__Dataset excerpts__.
______

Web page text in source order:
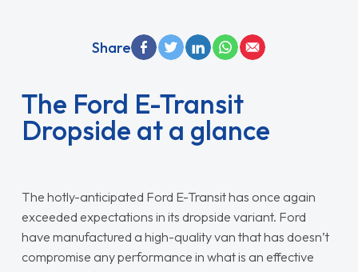
The Ford E-Transit
Dropside at a glance
The hotly-anticipated Ford E-Transit has once again
exceeded expectations in its dropside variant. Ford
have manufactured a high-quality van that has doesn’t
compromise any performance in what is an effective
Share
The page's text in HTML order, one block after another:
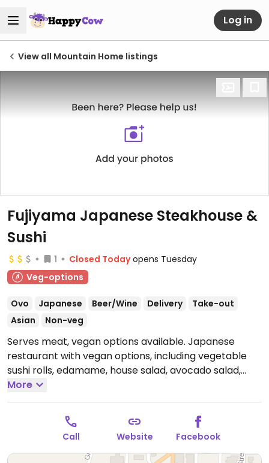
Log in
View all Mountain Home listings
Fujiyama Japanese Steakhouse &
Sushi
1 Closed Today opens Tuesday
Veg-options
Ovo Japanese Beer/Wine Delivery
Take-out
Asian
Non-veg
Serves meat, vegan options available. Japanese
restaurant with vegan options, including vegetable
sushi rolls, edamame, house salad, avocado salad,
hibachi vegetables with rice, and various side dishes.
Open Tue-Thu 11:00am-9:00pm, Fri-Sat 11:00am-
9:30pm, Sun 11:00am-9:00pm.
Closed Mon.
More
Call Website Facebook
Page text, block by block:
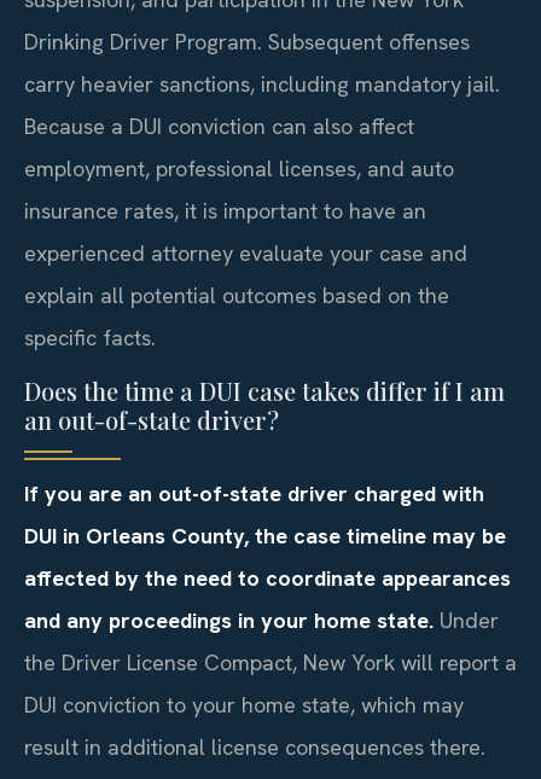
Drinking Driver Program. Subsequent offenses
carry heavier sanctions, including mandatory jail.
Because a DUI conviction can also affect
employment, professional licenses, and auto
insurance rates, it is important to have an
experienced attorney evaluate your case and
explain all potential outcomes based on the
specific facts.
Does the time a DUI case takes differ if I am
an out-of-state driver?
If you are an out-of-state driver charged with
DUI in Orleans County, the case timeline may be
affected by the need to coordinate appearances
and any proceedings in your home state. Under
the Driver License Compact, New York will report a
DUI conviction to your home state, which may
result in additional license consequences there.
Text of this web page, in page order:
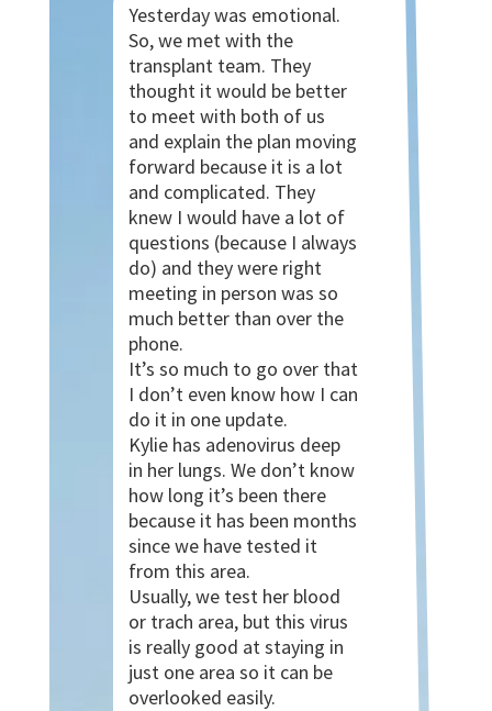
Yesterday was emotional.
So, we met with the
transplant team. They
thought it would be better
to meet with both of us
and explain the plan moving
forward because it is a lot
and complicated. They
knew I would have a lot of
questions (because I always
do) and they were right
meeting in person was so
much better than over the
phone.
It’s so much to go over that
I don’t even know how I can
do it in one update.
Kylie has adenovirus deep
in her lungs. We don’t know
how long it’s been there
because it has been months
since we have tested it
from this area.
Usually, we test her blood
or trach area, but this virus
is really good at staying in
just one area so it can be
overlooked easily.
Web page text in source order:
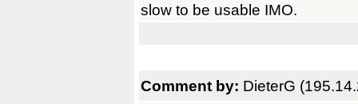
slow to be usable IMO.
Comment by: DieterG
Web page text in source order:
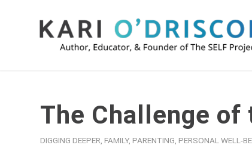
The Challenge of
DIGGING DEEPER FAMILY, PARENTING PERSONAL WELL-
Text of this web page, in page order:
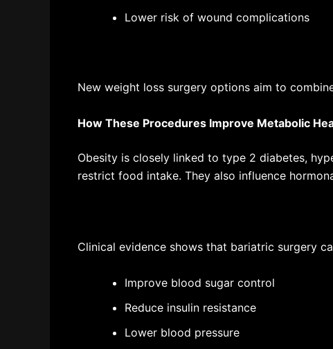
Lower risk of wound complications
New weight loss surgery options aim to
How These Procedures Improve Metabolic
Obesity is closely linked to type 2 diabetes,
restrict food intake. They also influence
Clinical evidence shows that bariatric surgery
Improve blood sugar control
Reduce insulin resistance
Lower blood pressure
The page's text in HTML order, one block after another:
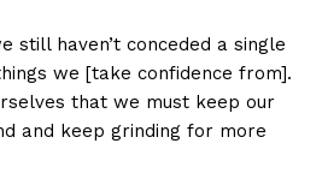
still haven’t conceded a single
we [take confidence from].
that we must keep our
and keep grinding for more
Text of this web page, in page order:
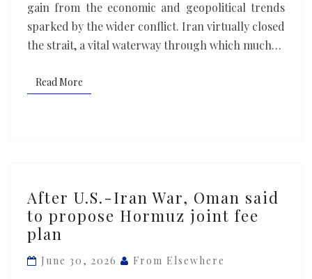
gain from the economic and geopolitical trends
sparked by the wider conflict. Iran virtually closed
the strait, a vital waterway through which much…
Read More
U.S.-
Iran
War,
Oman
After U.S.-Iran War, Oman said
to propose Hormuz joint fee
plan
June 30, 2026 From Elsewhere
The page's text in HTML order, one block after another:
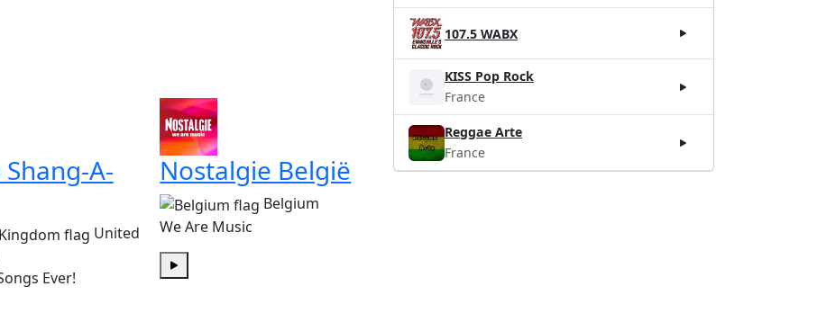
Shang-A-
United
Ever!
Nostalgie België
Belgium
We Are Music
107.5 WABX
KISS Pop Rock
France
Reggae Arte
France
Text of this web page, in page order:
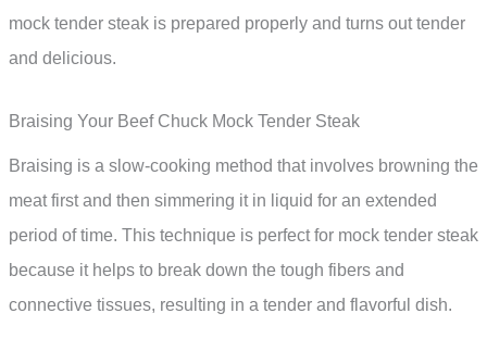
mock tender steak is prepared properly and turns out tender
and delicious.
Braising Your Beef Chuck Mock Tender Steak
Braising is a slow-cooking method that involves browning the
meat first and then simmering it in liquid for an extended
period of time. This technique is perfect for mock tender steak
because it helps to break down the tough fibers and
connective tissues, resulting in a tender and flavorful dish.
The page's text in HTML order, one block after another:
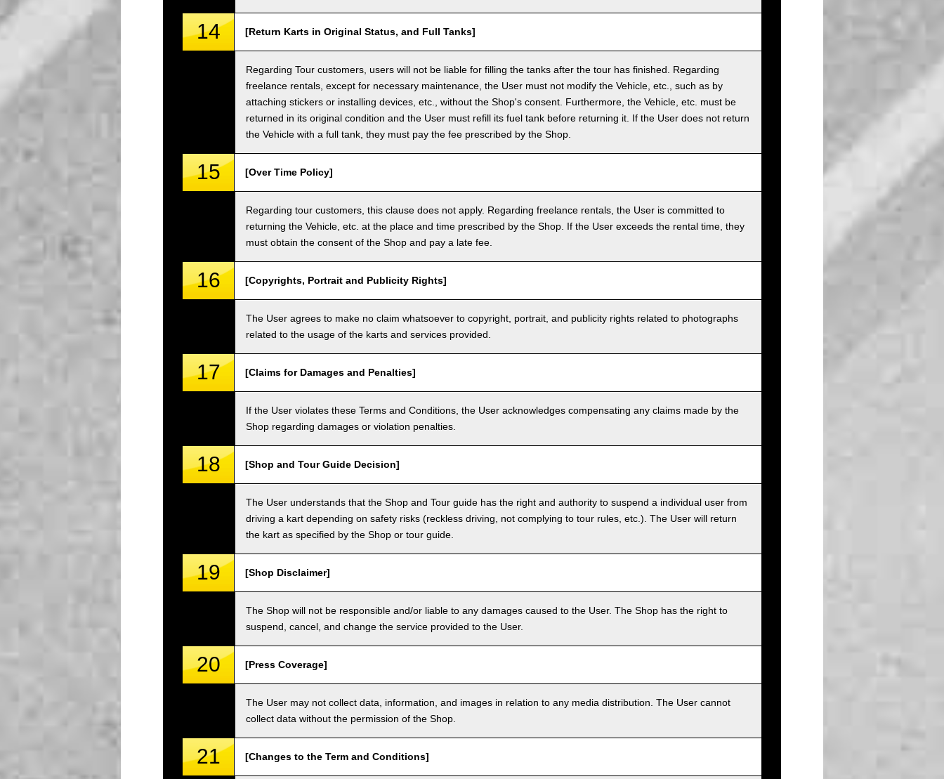
14 [Return Karts in Original Status, and Full Tanks]
Regarding Tour customers, users will not be liable for filling the tanks after the tour has finished. Regarding
freelance rentals, except for necessary maintenance, the User must not modify the Vehicle, etc., such as by
attaching stickers or installing devices, etc., without the Shop's consent. Furthermore, the Vehicle, etc. must be
returned in its original condition and the User must refill its fuel tank before returning it. If the User does not return
the Vehicle with a full tank, they must pay the fee prescribed by the Shop.
15 [Over Time Policy]
Regarding tour customers, this clause does not apply. Regarding freelance rentals, the User is committed to
returning the Vehicle, etc. at the place and time prescribed by the Shop. If the User exceeds the rental time, they
must obtain the consent of the Shop and pay a late fee.
16 [Copyrights, Portrait and Publicity Rights]
The User agrees to make no claim whatsoever to copyright, portrait, and publicity rights related to photographs
related to the usage of the karts and services provided.
17 [Claims for Damages and Penalties]
If the User violates these Terms and Conditions, the User acknowledges compensating any claims made by the
Shop regarding damages or violation penalties.
18 [Shop and Tour Guide Decision]
The User understands that the Shop and Tour guide has the right and authority to suspend a individual user from
driving a kart depending on safety risks (reckless driving, not complying to tour rules, etc.). The User will return
the kart as specified by the Shop or tour guide.
19 [Shop Disclaimer]
The Shop will not be responsible and/or liable to any damages caused to the User. The Shop has the right to
suspend, cancel, and change the service provided to the User.
20 [Press Coverage]
The User may not collect data, information, and images in relation to any media distribution. The User cannot
collect data without the permission of the Shop.
21 [Changes to the Term and Conditions]
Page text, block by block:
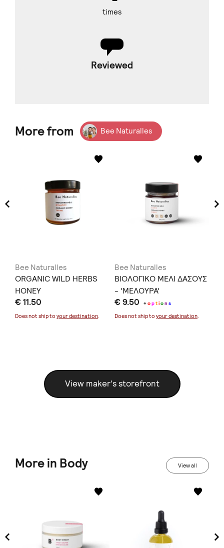
times
Reviewed
More from Bee Naturalles
Bee Naturalles
ORGANIC WILD HERBS
HONEY
€ 11.50
Does not ship to your destination.
Bee Naturalles
ΒΙΟΛΟΓΙΚΟ ΜΕΛΙ ΔΑΣΟΥΣ
- 'ΜΕΛΟΥΡΑ'
€ 9.50 +option s
Does not ship to your destination.
View maker's storefront
More in Body View all
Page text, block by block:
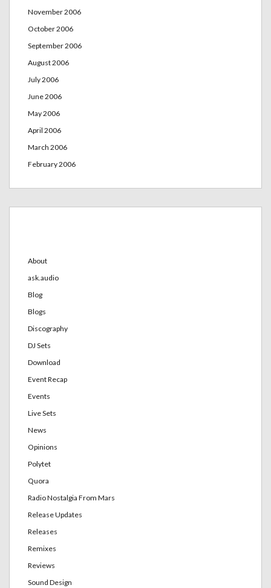
November 2006
October 2006
September 2006
August 2006
July 2006
June 2006
May 2006
April 2006
March 2006
February 2006
About
ask.audio
Blog
Blogs
Discography
DJ Sets
Download
Event Recap
Events
Live Sets
News
Opinions
Polytet
Quora
Radio Nostalgia From Mars
Release Updates
Releases
Remixes
Reviews
Sound Design
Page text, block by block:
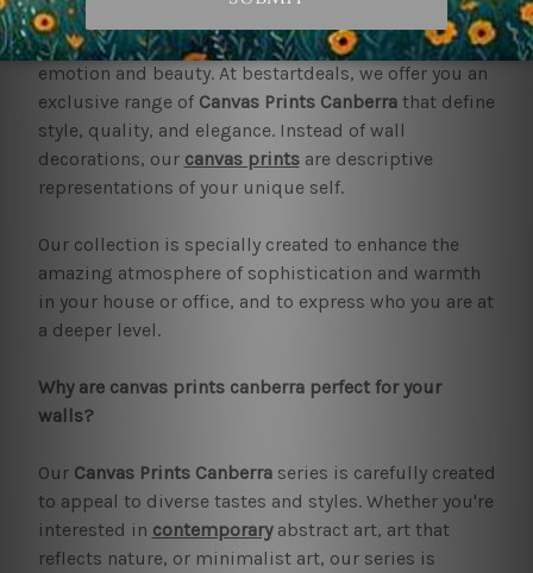
Art has the ability to change any area into a temple of
emotion and beauty. At bestartdeals, we offer you an
exclusive range of Canvas Prints Canberrathat define
style, quality, and elegance. Instead of wall
decorations, our canvas printsare descriptive
representations of your unique self.
Our collection is specially created to enhance the
amazing atmosphere of sophistication and warmth
in your house or office, and to express who you are at
a deeper level.
Why are canvas prints canberra perfect for your
walls?
Our Canvas Prints Canberraseries is carefully created
to appeal to diverse tastes and styles. Whether you're
interested in contemporaryabstract art, art that
reflects nature, or minimalist art, our series is
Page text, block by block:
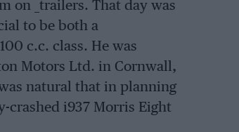
on _trailers. That day was
to be both a
c.c. class. He was
Motors Ltd. in Cornwall,
natural that in planning
crashed i937 Morris Eight
assembled and

______

__Work order__. All lines above from the one containing "hibachi vegetables with" up to and including the one containing "Kylie has adenovirus deep" are to be set down exactly, and nothing else. Leave images out.

__Exercise result__.
hibachi vegetables with rice, and various side dishes.
Open Tue-Thu 11:00am-9:00pm, Fri-Sat 11:00am-
9:30pm, Sun 11:00am-9:00pm.
Closed Mon.
More
Call Website Facebook
Page text, block by block:
Drinking Driver Program. Subsequent offenses
carry heavier sanctions, including mandatory jail.
Because a DUI conviction can also affect
employment, professional licenses, and auto
insurance rates, it is important to have an
experienced attorney evaluate your case and
explain all potential outcomes based on the
specific facts.
Does the time a DUI case takes differ if I am
an out-of-state driver?
If you are an out-of-state driver charged with
DUI in Orleans County, the case timeline may be
affected by the need to coordinate appearances
and any proceedings in your home state. Under
the Driver License Compact, New York will report a
DUI conviction to your home state, which may
result in additional license consequences there.
Text of this web page, in page order:
Yesterday was emotional.
So, we met with the
transplant team. They
thought it would be better
to meet with both of us
and explain the plan moving
forward because it is a lot
and complicated. They
knew I would have a lot of
questions (because I always
do) and they were right
meeting in person was so
much better than over the
phone.
It’s so much to go over that
I don’t even know how I can
do it in one update.
Kylie has adenovirus deep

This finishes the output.